WORK TASK:
In the entries below, find the line with "Mount Prospect" and the line with "Emily’s thoughts, emotions, stress", then retype both and everything between them exactly. Do not copy the pictures.

DATA FOR REVIEW:
_ _ _

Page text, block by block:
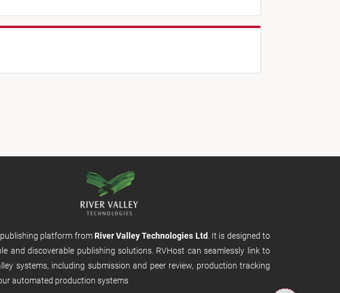
platform from River Valley Technologies Ltd . It is designed to
and discoverable publishing solutions. RVHost can seamlessly link to
systems, including submission and peer review, production tracking
automated production systems
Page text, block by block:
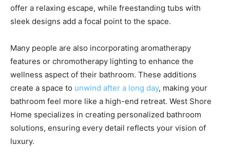
offer a relaxing escape, while freestanding tubs with
sleek designs add a focal point to the space.
Many people are also incorporating aromatherapy
features or chromotherapy lighting to enhance the
wellness aspect of their bathroom. These additions
create a space to unwind after a long day, making your
bathroom feel more like a high-end retreat. West Shore
Home specializes in creating personalized bathroom
solutions, ensuring every detail reflects your vision of
luxury.
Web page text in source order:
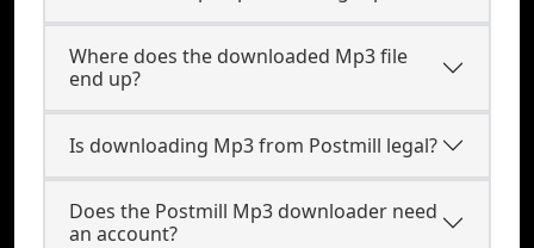
Where does the downloaded Mp3 file
end up?
Is downloading Mp3 from Postmill legal?
Does the Postmill Mp3 downloader need
an account?
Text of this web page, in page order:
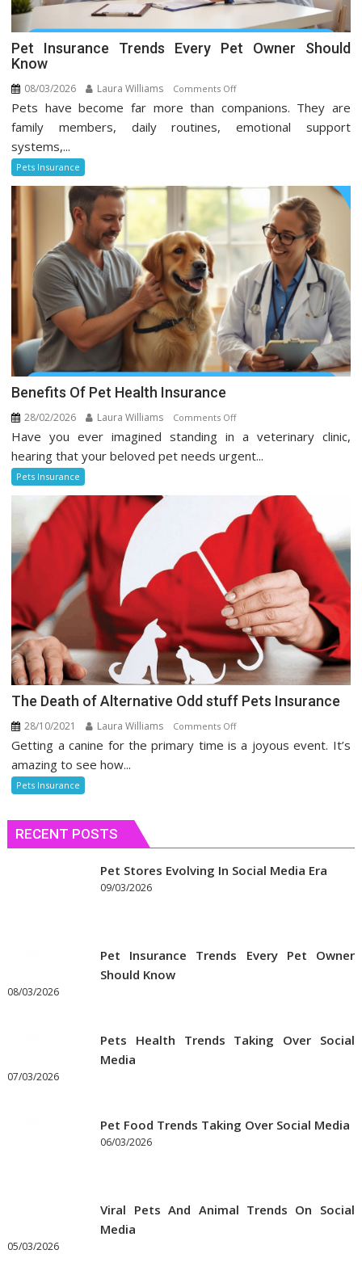
Pet Insurance Trends Every Pet Owner Should
Know
08/03/2026 Laura Williams Comments Offon
Pet
Insurance
Should
Pets have become far more than companions. They are
family members, daily routines, emotional support
systems,...
Pets Insurance
Benefits Of Pet Health Insurance
28/02/2026 Laura Williams Comments Offon
Benefits
Of
Insurance
Have you ever imagined standing in a veterinary clinic,
hearing that your beloved pet needs urgent...
Pets Insurance
The Death of Alternative Odd stuff Pets Insurance
28/10/2021 Laura Williams Comments Offon
The
Pets
Insurance
Getting a canine for the primary time is a joyous event. It’s
amazing to see how...
Pets Insurance
RECENT POSTS
Pet Stores Evolving In Social Media Era
09/03/2026
Pet Insurance Trends Every Pet Owner
Should Know
08/03/2026
Pets Health Trends Taking Over Social
Media
07/03/2026
Pet Food Trends Taking Over Social Media
06/03/2026
Viral Pets And Animal Trends On Social
Media
05/03/2026
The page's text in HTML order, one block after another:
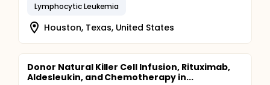
Lymphocytic Leukemia
Houston, Texas, United States
Donor Natural Killer Cell Infusion, Rituximab,
Aldesleukin, and Chemotherapy in...
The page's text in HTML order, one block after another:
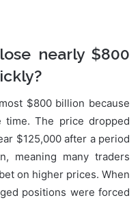
nearly $800
$800 billion because
The price dropped
$125,000 after a period
meaning many traders
on higher prices. When
positions were forced
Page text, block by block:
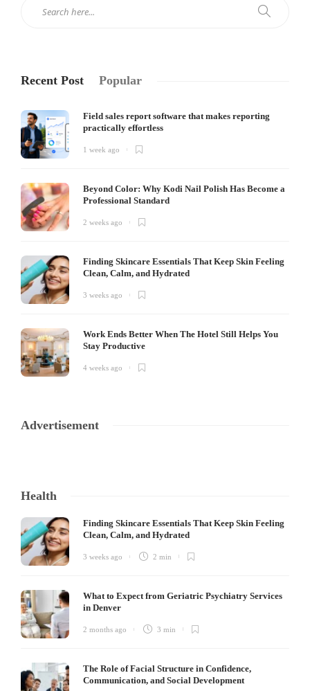
Recent Post Popular
Field sales report software that makes reporting
practically effortless
1 week ago
Beyond Color: Why Kodi Nail Polish Has Become a
Professional Standard
2 weeks ago
Finding Skincare Essentials That Keep Skin Feeling
Clean, Calm, and Hydrated
3 weeks ago
Work Ends Better When The Hotel Still Helps You
Stay Productive
4 weeks ago
Advertisement
Health
Finding Skincare Essentials That Keep Skin Feeling
Clean, Calm, and Hydrated
3 weeks ago 2 min
What to Expect from Geriatric Psychiatry Services
in Denver
2 months ago 3 min
The Role of Facial Structure in Confidence,
Communication, and Social Development
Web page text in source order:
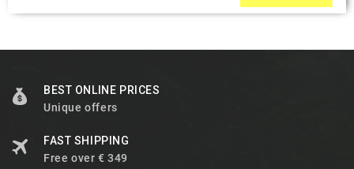
BEST ONLINE PRICES
Unique offers
FAST SHIPPING
Free over € 349
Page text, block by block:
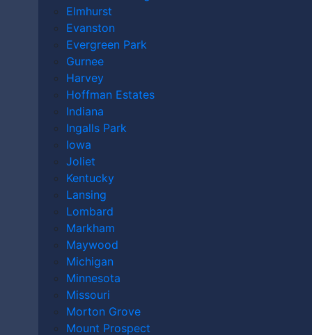
Elmhurst
Evanston
Evergreen Park
Gurnee
Harvey
Hoffman Estates
Indiana
Ingalls Park
Iowa
Joliet
Kentucky
Lansing
Lombard
Markham
Maywood
Michigan
Minnesota
Missouri
Morton Grove
Mount Prospect
MOINES?
Video|Do I Need a Lawyer After a Mass
Casualty Accident in Des Moines?
December 19th, 2025
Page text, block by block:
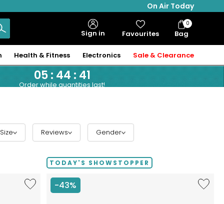
On Air Today
Sign in Favourites Bag
Bag
Items
0
Health & Fitness Electronics Sale & Clearance
05: 44: 40
Order while quantities last!
Size Reviews Gender
Like
Hillberg
TODAY'S SHOWSTOPPER
-43%
Like
Etrusca
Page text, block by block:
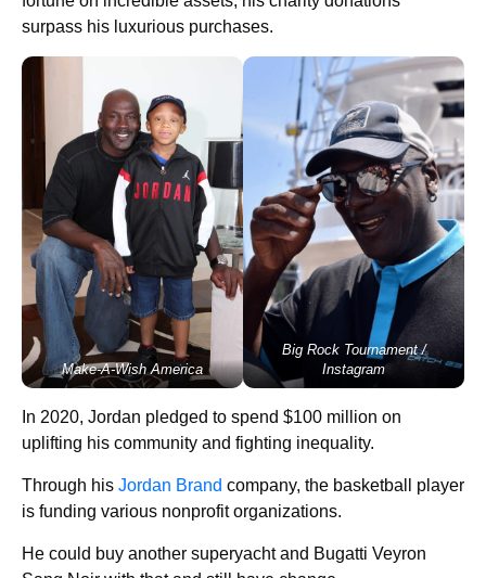
surpass his luxurious purchases.
Make-A-Wish America
Big Rock Tournament /
Instagram
In 2020, Jordan pledged to spend $100 million on
uplifting his community and fighting inequality.
Through his Jordan Brand company, the basketball player
is funding various nonprofit organizations.
He could buy another superyacht and Bugatti Veyron
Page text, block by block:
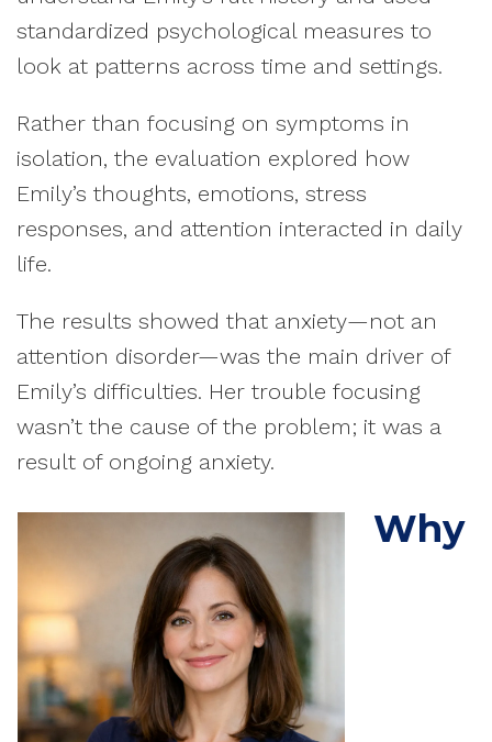
standardized psychological measures to
look at patterns across time and settings.
Rather than focusing on symptoms in
isolation, the evaluation explored how
Emily’s thoughts, emotions, stress
responses, and attention interacted in daily
life.
The results showed that anxiety—not an
attention disorder—was the main driver of
Emily’s difficulties. Her trouble focusing
wasn’t the cause of the problem; it was a
result of ongoing anxiety.
Why
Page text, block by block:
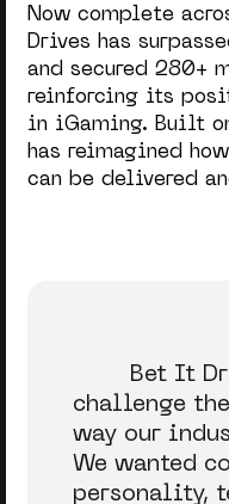
Now complete
Drives has
and secured 280+
reinforcing its
in iGaming. Built
has reimagined
can be delivered
Bet It
challenge
way our
We wanted
personality,
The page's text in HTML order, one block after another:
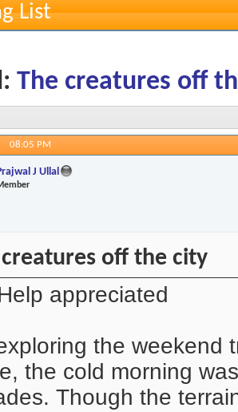
List
The creatures off
08:05 PM
J Ullal
off the city
appreciated
the weekend
the cold morning
Though the
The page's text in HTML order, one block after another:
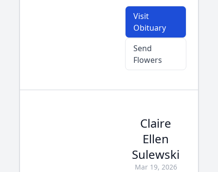
Visit
Obituary
Send
Flowers
Claire
Ellen
Sulewski
Mar 19, 2026

_ _ _

EXERCISE OUTPUT:
Mount Prospect
MOINES?
Video|Do I Need a Lawyer After a Mass
Casualty Accident in Des Moines?
December 19th, 2025
Page text, block by block:
On Air Today
Sign in Favourites Bag
Bag
Items
0
Health & Fitness Electronics Sale & Clearance
05: 44: 40
Order while quantities last!
Size Reviews Gender
Like
Hillberg
TODAY'S SHOWSTOPPER
-43%
Like
Etrusca
Page text, block by block:
surpass his luxurious purchases.
Make-A-Wish America
Big Rock Tournament /
Instagram
In 2020, Jordan pledged to spend $100 million on
uplifting his community and fighting inequality.
Through his Jordan Brand company, the basketball player
is funding various nonprofit organizations.
He could buy another superyacht and Bugatti Veyron
Page text, block by block:
standardized psychological measures to
look at patterns across time and settings.
Rather than focusing on symptoms in
isolation, the evaluation explored how
Emily’s thoughts, emotions, stress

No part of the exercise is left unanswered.